This activity brings me to life. And it doesn't have to be elaborate. Last year, a friend had to take a cup of coffee to his girlfriend at work. It was a few miles away. I was excited to go. Genuinely excited.
I have an uncanny ability to walk away from the familiar for something foreign without much fear. There's usually a lot of unexpected to deal with once I arrive, but the getting there is emotionally quite easy.
Last night I went to a synagogue. I hadn't ever been to a synagogue before. Yann Martel, the author of a brilliant book, was speaking there. Going somewhere I've never been before to hear an author I admire speak does something real for me. It quenches a thirst rooted in dehydration.

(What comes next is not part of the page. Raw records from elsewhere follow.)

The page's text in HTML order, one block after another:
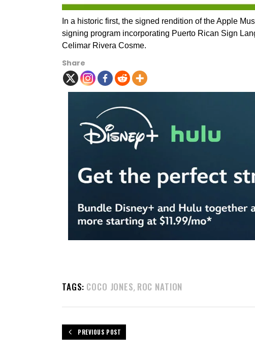
In a historic first, the signed rendition of the Apple
signing program incorporating Puerto Rican Sign
Celimar Rivera Cosme.
Share
TAGS: COCO JONES, ROC NATION
PREVIOUS POST
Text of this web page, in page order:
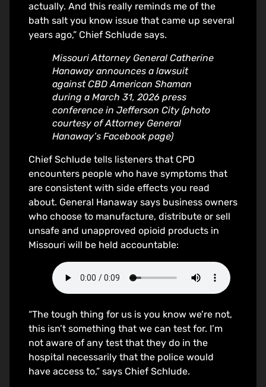
actually. And this really reminds me of the
bath salt you know issue that came up several
years ago,” Chief Schlude says.
Missouri Attorney General Catherine
Hanaway announces a lawsuit
against CBD American Shaman
during a March 31, 2026 press
conference in Jefferson City (photo
courtesy of Attorney General
Hanaway’s Facebook page)
Chief Schlude tells listeners that CPD
encounters people who have symptoms that
are consistent with side effects you read
about. General Hanaway says business owners
who choose to manufacture, distribute or sell
unsafe and unapproved opioid products in
Missouri will be held accountable:
“The tough thing for us is you know we’re not,
this isn’t something that we can test for. I’m
not aware of any test that they do in the
hospital necessarily that the police would
have access to,” says Chief Schlude.
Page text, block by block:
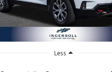
Model:TLE56
17,460 mi
Less
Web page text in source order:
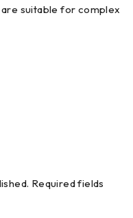
suitable for complex
Required fields
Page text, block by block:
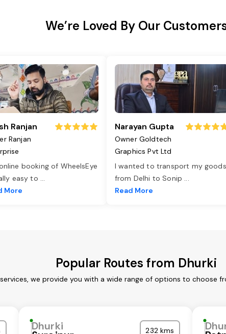
We’re Loved By Our
Ranjan
Ranjan
booking of WheelsEye
easy to ...
More
Narayan Gupta
Owner Goldtech
Graphics Pvt Ltd
I wanted to transport my goods
from Delhi to Sonip ...
Read More
Popular Routes from Dhurki
we provide you with a wide range of options to choose
Dhurki 232 kms
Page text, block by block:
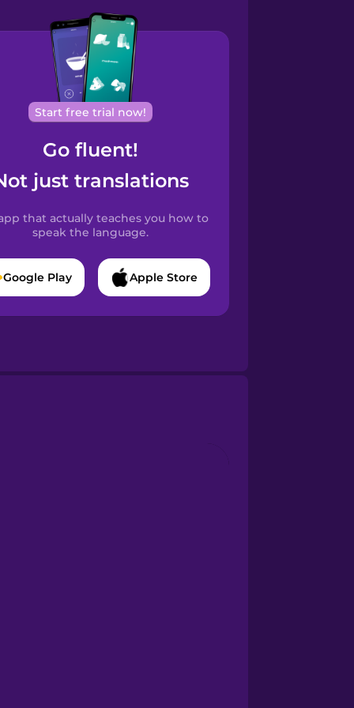
Start free trial now!
Go fluent!
just translations
that actually teaches you how to
speak the language.
Google Play Apple Store
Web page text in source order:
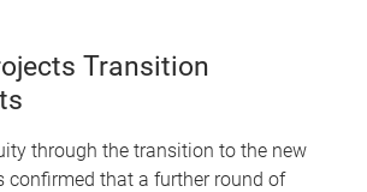
Transition
through the transition to the new
confirmed that a further round of
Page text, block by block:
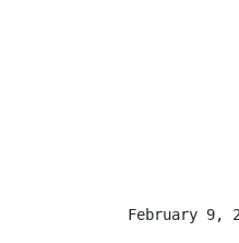
February 9,

It turns out he was brilliant, not surprisingly. And before stumbling upon writing, he was pretty aimless. He came from education, a travel-filled childhood, and academic parents. After finishing an undergraduate in philosophy and being "unsatisfied" with academia, he both washed dishes and worked as a security guard. He found writing to be that thing that consistently satisfied. And he wrote a lot of bad stuff before Life of Pi. Eventually he embraced it, lived on little, and wrote.

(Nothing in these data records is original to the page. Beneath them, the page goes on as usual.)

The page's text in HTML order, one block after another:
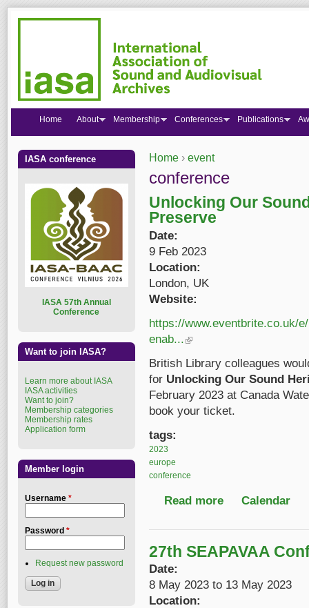
You are here
Home › event
conference
Unlocking Our
Preserve
Date:
9 Feb 2023
Location:
London, UK
Website:
https://www.eventbrite.co.uk/
enab... (link is external)
British Library colleagues
for Unlocking Our Sound
February 2023 at Canada
book your ticket.
tags:
2023
europe
conference
Read more about Unlocking
Calendar
27th SEAPAVAA
Date:
8 May 2023 to 13 May 2023
Location:
Home About Membership Conferences Publications
IASA conference
ASA 57th Annual
Conference
Want to join IASA?
Learn more about IASA
IASA activities
Want to join?
Membership categories
Membership rates
Application form
Member login
Username *
Password *
Request new password
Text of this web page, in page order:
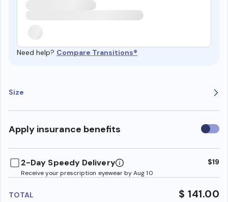
Need help? Compare Transitions®
Size
Apply insurance benefits Use
2-Day Speedy Delivery
Receive your prescription eyewear by Aug 10
$19
TOTAL $ 141.00
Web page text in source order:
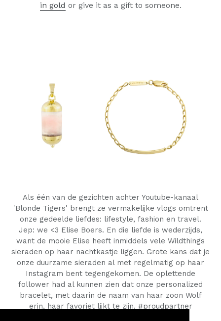
in gold or give it as a gift to someone.
Als één van de gezichten achter Youtube-kanaal
'Blonde Tigers' brengt ze vermakelijke vlogs omtrent
onze gedeelde liefdes: lifestyle, fashion en travel.
Jep: we <3 Elise Boers. En die liefde is wederzijds,
want de mooie Elise heeft inmiddels vele Wildthings
sieraden op haar nachtkastje liggen. Grote kans dat je
onze duurzame sieraden al met regelmatig op haar
Instagram bent tegengekomen. De oplettende
follower had al kunnen zien dat onze personalized
bracelet, met daarin de naam van haar zoon Wolf
erin, haar favoriet lijkt te zijn. #proudpartner
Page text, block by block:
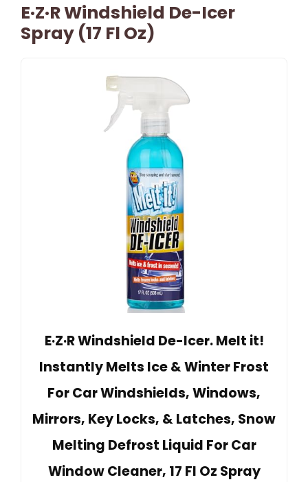
E·Z·R Windshield De-Icer
Spray (17 Fl Oz)
E·Z·R Windshield De-Icer. Melt it!
Instantly Melts Ice & Winter Frost
For Car Windshields, Windows,
Mirrors, Key Locks, & Latches, Snow
Melting Defrost Liquid For Car
Window Cleaner, 17 Fl Oz Spray
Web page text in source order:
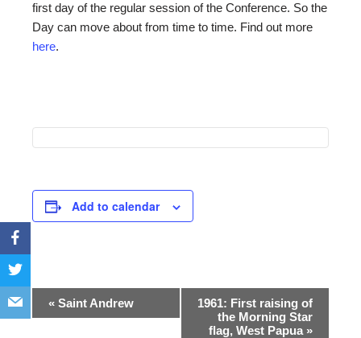
first day of the regular session of the Conference. So the
Day can move about from time to time. Find out more
here.
Add to calendar
Event
« Saint Andrew
1961: First raising of
the Morning Star
flag, West Papua »
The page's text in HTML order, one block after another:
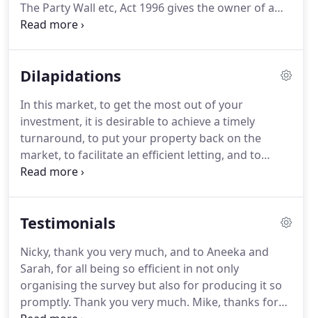
The Party Wall etc, Act 1996 gives the owner of a
building certain rights to carry out works to a party
of his intention.There is always the possibility that
owners property, and the adjoining owner,
therefore has the right to appoint his own
surveyor to look after his interests.
Dilapidations
In this market, to get the most out of your
investment, it is desirable to achieve a timely
turnaround, to put your property back on the
market, to facilitate an efficient letting, and to
obtain a good rental income.
terminal schedules and negotiate reasonable
clause and need to know where you stand on
dilapidations?Have you been served with an
interim or terminal schedule of dilapidations and
feel it is over-inflated?
Testimonials
Nicky, thank you very much, and to Aneeka and
Sarah, for all being so efficient in not only
organising the survey but also for producing it so
promptly. Thank you very much. Mike, thanks for
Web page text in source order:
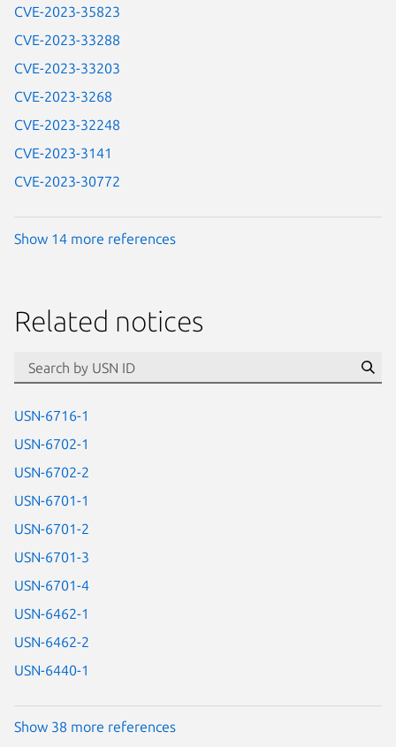
CVE-2023-35823
CVE-2023-33288
CVE-2023-33203
CVE-2023-3268
CVE-2023-32248
CVE-2023-3141
CVE-2023-30772
Show 14 more references
Related notices
USN-6716-1
USN-6702-1
USN-6702-2
USN-6701-1
USN-6701-2
USN-6701-3
USN-6701-4
USN-6462-1
USN-6462-2
USN-6440-1
Show 38 more references
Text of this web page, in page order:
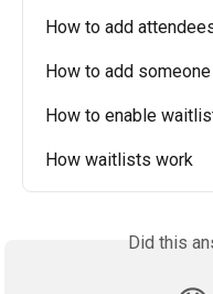
How to add
How to add
How to enable
How waitlists work
Did this

My years seem to be inching me closer and closer to this reality. I find the professional realm of reality to be quite unsatisfying. I have no interest in selling anything to anyone else. I have interests and hobbies, but when I place my interests up against the pressure of using using them to make a living, they lose their allure. Writing my own commentary on life is a natural reaction I have to living, and it never lacks satisfaction. I write a lot of bad stuff with no intention to stop. I already live on very little. That's another natural reaction I have to life.
Today I went somewhere else. I got away. And I am sitting in front of a new window typing this out with the knowledge that the people I run into are all strangers; Their daily landscape is completely different than mine, and they have no choice but to share theirs' with a stranger today. Later I will have lunch with an old friend, the woman who coincidently told me I should read Life of Pi, the book that took me to me the synagogue last night, a night that will help solidify the idea that occupational misdirection isn't a flaw for someone that finds more satisfaction in writing life commentary than anything else.
It's also a plus that occupational misdirection lends itself to the going, the other thing that brings me upmost satisfaction. Keep going, and keep writing, and keep being inspired by thoughtful well spoken writers that have themselves kept going, and kept writing.